WebAssembly Demo App

Primary LanguageShellApache License 2.0Apache-2.0

wasm-demo-app

This repository is a tutorial for setting up a WebAssembly demo application to be executed as a container using crun, podman, and MicroShift (OpenShift optimized for edge computing).

If you're not interested in trying out the MicroShift portion of this tutorial, you can optionally try a slightly older version of this tutorial using Fedora. If so please see the Fedora tutorial. Otherwise, the rest of this tutorial will focus on RHEL 8, as that's where MicroShift is currently supported.

Install Dependencies

Before proceeding with this tutorial, you'll need to install various dependencies listed below. We list out all of the steps but leave it up to the user if they want to separate their environments between a development environment and a deployment environment, or they could certainly be the same system.

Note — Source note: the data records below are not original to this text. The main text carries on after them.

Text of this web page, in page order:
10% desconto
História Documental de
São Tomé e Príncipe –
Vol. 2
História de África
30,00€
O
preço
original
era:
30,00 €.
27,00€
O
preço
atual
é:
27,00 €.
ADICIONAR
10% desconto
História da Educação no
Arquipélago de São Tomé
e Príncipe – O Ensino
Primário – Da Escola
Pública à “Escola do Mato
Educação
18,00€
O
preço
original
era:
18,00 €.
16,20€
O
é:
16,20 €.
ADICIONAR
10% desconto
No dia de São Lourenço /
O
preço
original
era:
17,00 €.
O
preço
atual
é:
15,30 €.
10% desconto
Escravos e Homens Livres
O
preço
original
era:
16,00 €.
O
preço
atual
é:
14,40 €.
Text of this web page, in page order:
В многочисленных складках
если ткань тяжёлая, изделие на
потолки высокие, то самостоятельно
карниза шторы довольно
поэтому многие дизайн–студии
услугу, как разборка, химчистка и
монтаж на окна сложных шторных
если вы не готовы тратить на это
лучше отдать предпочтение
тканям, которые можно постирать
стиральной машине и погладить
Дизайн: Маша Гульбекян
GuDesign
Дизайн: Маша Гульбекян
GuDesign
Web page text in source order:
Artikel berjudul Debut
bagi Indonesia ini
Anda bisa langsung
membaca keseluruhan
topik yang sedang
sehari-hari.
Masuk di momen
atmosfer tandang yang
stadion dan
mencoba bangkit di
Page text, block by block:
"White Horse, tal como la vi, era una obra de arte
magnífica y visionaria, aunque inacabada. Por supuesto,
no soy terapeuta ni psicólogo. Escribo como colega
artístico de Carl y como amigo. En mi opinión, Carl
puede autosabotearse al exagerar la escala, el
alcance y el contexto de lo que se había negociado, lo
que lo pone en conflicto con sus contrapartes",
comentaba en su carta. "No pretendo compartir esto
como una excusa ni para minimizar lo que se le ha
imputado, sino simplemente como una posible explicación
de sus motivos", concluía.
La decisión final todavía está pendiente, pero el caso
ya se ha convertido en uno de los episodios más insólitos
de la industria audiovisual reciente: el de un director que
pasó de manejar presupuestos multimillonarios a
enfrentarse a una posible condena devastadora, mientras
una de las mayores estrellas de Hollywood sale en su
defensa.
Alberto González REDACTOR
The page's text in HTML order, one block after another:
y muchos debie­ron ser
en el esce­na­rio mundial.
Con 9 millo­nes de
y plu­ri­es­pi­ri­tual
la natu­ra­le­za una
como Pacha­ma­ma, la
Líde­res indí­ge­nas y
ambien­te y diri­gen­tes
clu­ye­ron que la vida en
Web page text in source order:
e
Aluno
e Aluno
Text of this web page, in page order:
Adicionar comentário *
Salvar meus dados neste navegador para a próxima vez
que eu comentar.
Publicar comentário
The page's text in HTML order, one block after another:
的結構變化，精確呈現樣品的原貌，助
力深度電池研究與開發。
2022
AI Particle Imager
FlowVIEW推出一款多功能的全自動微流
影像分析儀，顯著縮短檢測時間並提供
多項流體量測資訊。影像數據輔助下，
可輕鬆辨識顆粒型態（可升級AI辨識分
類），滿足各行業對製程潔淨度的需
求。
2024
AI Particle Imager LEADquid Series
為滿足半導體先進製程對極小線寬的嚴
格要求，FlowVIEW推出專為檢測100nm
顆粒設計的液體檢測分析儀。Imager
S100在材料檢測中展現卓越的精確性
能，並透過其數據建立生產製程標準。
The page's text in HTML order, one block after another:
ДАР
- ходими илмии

Additionally, not all installation steps are required below. It really depends on which deployment examples you're interested in e.g. wasmedge, crun, podman, cri-o, MicroShift or all of the above. So you may want to look at the deployment options below in Run WASM App to determine which dependencies you should install.

Install RHEL 8

First you'll need a RHEL 8 installation on a VM or baremetal system. Here we focus on a VM installation using the libvirt virtualization platform.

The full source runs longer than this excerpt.